| Exercise details |
From the entries, return every line where the string "costs" shows up.

[Extracted data entries]
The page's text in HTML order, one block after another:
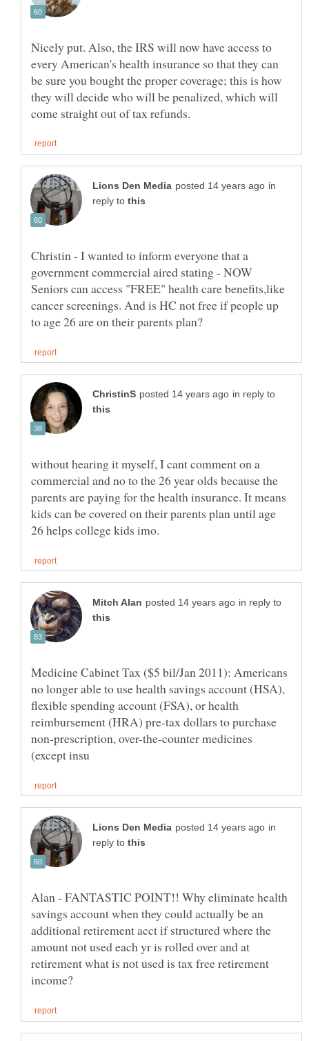
Nicely put. Also, the IRS will now have access to
every American's health insurance so that they can
be sure you bought the proper coverage; this is how
they will decide who will be penalized, which will
in
reply to
Christin - I wanted to inform everyone that a
government commercial aired stating - NOW
Seniors can access "FREE" health care benefits,like
cancer screenings. And is HC not free if people up
in reply to
without hearing it myself, I cant comment on a
commercial and no to the 26 year olds because the
parents are paying for the health insurance. It means
kids can be covered on their parents plan until age
in reply to
Medicine Cabinet Tax ($5 bil/Jan 2011): Americans
no longer able to use health savings account (HSA),
flexible spending account (FSA), or health
reimbursement (HRA) pre-tax dollars to purchase
non-prescription, over-the-counter medicines
in
reply to
Alan - FANTASTIC POINT!! Why eliminate health
savings account when they could actually be an
additional retirement acct if structured where the
amount not used each yr is rolled over and at
retirement what is not used is tax free retirement
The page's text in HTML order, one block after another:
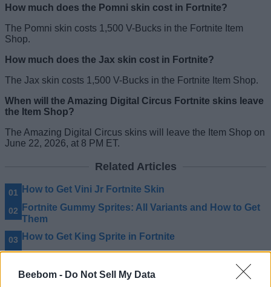
Beebom - Do Not Sell My Data
How much does the Pomni skin cost in Fortnite?
The Pomni skin costs 1,500 V-Bucks in the Fortnite Item
Shop.
How much does the Jax skin cost in Fortnite?
The Jax skin costs 1,500 V-Bucks in the Fortnite Item Shop.
When will the Amazing Digital Circus Fortnite skins leave
the Item Shop?
The Amazing Digital Circus skins will leave the Item Shop on
June 22, 2026, at 8 PM ET.
Related Articles
How to Get Vini Jr Fortnite Skin
Fortnite Gummy Sprites: All Variants and How to Get
Them
How to Get King Sprite in Fortnite
How to Get Celebration Ball Back Bling in Fortnite for
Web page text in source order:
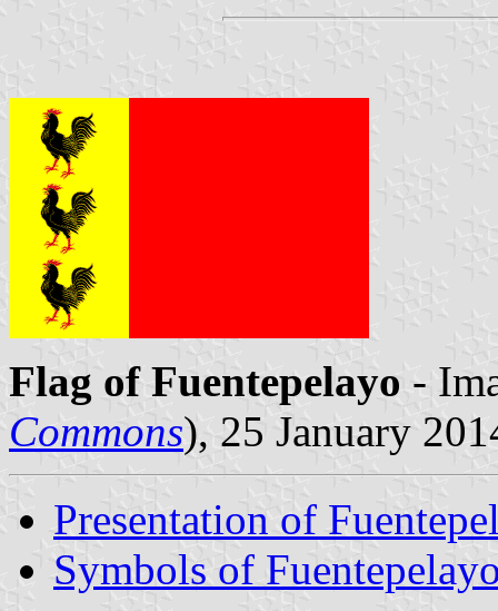
Flag of Fuentepelayo -
Commons), 25 January
Presentation of
Symbols of
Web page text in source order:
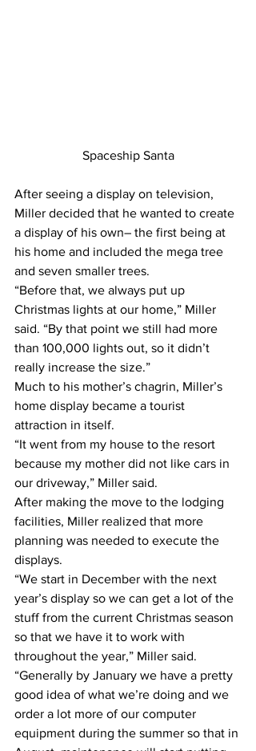
Spaceship Santa
After seeing a display on television,
Miller decided that he wanted to create
a display of his own– the first being at
his home and included the mega tree
and seven smaller trees.
“Before that, we always put up
Christmas lights at our home,” Miller
said. “By that point we still had more
than 100,000 lights out, so it didn’t
really increase the size.”
Much to his mother’s chagrin, Miller’s
home display became a tourist
attraction in itself.
“It went from my house to the resort
because my mother did not like cars in
our driveway,” Miller said.
After making the move to the lodging
facilities, Miller realized that more
planning was needed to execute the
displays.
“We start in December with the next
year’s display so we can get a lot of the
stuff from the current Christmas season
so that we have it to work with
throughout the year,” Miller said.
“Generally by January we have a pretty
good idea of what we’re doing and we
order a lot more of our computer
equipment during the summer so that in
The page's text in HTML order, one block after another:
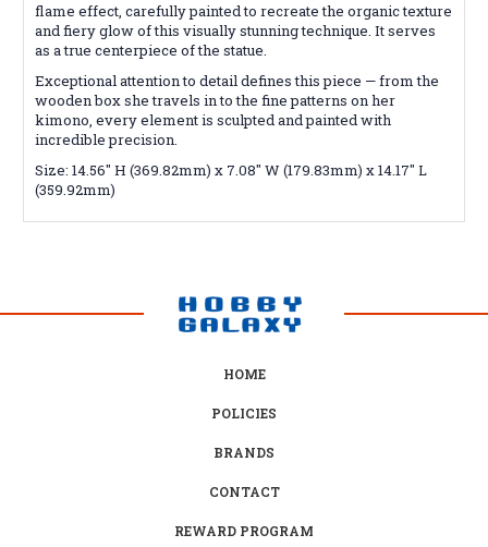
flame effect, carefully painted to recreate the organic texture
and fiery glow of this visually stunning technique. It serves
as a true centerpiece of the statue.
Exceptional attention to detail defines this piece — from the
wooden box she travels in to the fine patterns on her
kimono, every element is sculpted and painted with
incredible precision.
Size: 14.56" H (369.82mm) x 7.08" W (179.83mm) x 14.17" L
(359.92mm)
HOME
POLICIES
BRANDS
CONTACT
REWARD PROGRAM
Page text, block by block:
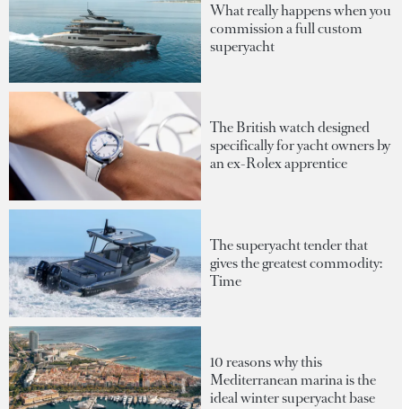
What really happens when you
commission a full custom
superyacht
The British watch designed
specifically for yacht owners by
an ex-Rolex apprentice
The superyacht tender that
gives the greatest commodity:
Time
10 reasons why this
Mediterranean marina is the
ideal winter superyacht base

| Solved problem |
The Pomni skin costs 1,500 V-Bucks in the Fortnite Item
The Jax skin costs 1,500 V-Bucks in the Fortnite Item Shop.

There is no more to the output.